The sections below capture this knowledge.
## Using `sudo` within a container
Password authentication is disabled for the `NB_USER` (e.g., `jovyan`).
We made this choice to avoid distributing images with a weak default password that users ~might~ will forget to change before running a container on a publicly accessible host.

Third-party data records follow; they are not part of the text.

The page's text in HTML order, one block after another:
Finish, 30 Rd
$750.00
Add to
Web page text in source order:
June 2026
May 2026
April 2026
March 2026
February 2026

You can grant the within-container `NB_USER` passwordless `sudo` access by adding `--user root` and `-e GRANT_SUDO=yes` to your Docker command line or appropriate container orchestrator config.
For example:
```bash
docker run -it --rm \
--user root \
-e GRANT_SUDO=yes \
quay.io/jupyter/base-notebook
```
**You should only enable `sudo` if you trust the user and/or if the container is running on an isolated host.**
See [Docker security documentation](https://docs.docker.com/engine/security/userns-remap/) for more information about running containers as `root`.
## Using `mamba install` (recommended) or `pip install` in a Child Docker image
Create a new Dockerfile like the one shown below.

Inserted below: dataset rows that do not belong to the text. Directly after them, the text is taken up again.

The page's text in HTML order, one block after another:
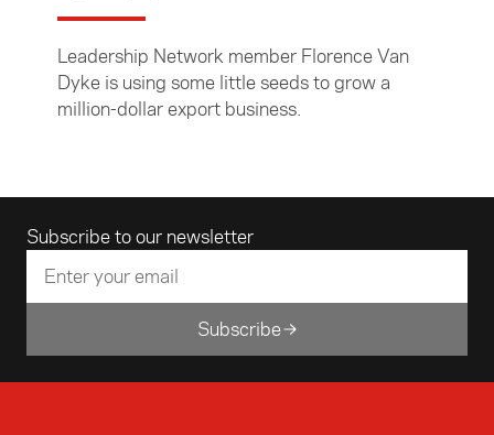
Leadership Network member Florence Van
Dyke is using some little seeds to grow a
million-dollar export business.
Subscribe to our newsletter
Email address
Subscribe

To use a requirements.txt file, first, create your `requirements.txt` file with the listing of packages desired.
```{literalinclude} recipe_code/mamba_install.dockerfile
:language: docker
```
`pip` usage is similar:
```{literalinclude} recipe_code/pip_install.dockerfile
:language: docker
```
Then build a new image.
```bash
docker build --rm --tag my-custom-image .
```
You can then run the image as follows:
```bash
docker run -it --rm \
-p 8888:8888 \
my-custom-image
```
## Add a custom conda environment and Jupyter kernel
The default version of `Python` that ships with the image may not be the version you want.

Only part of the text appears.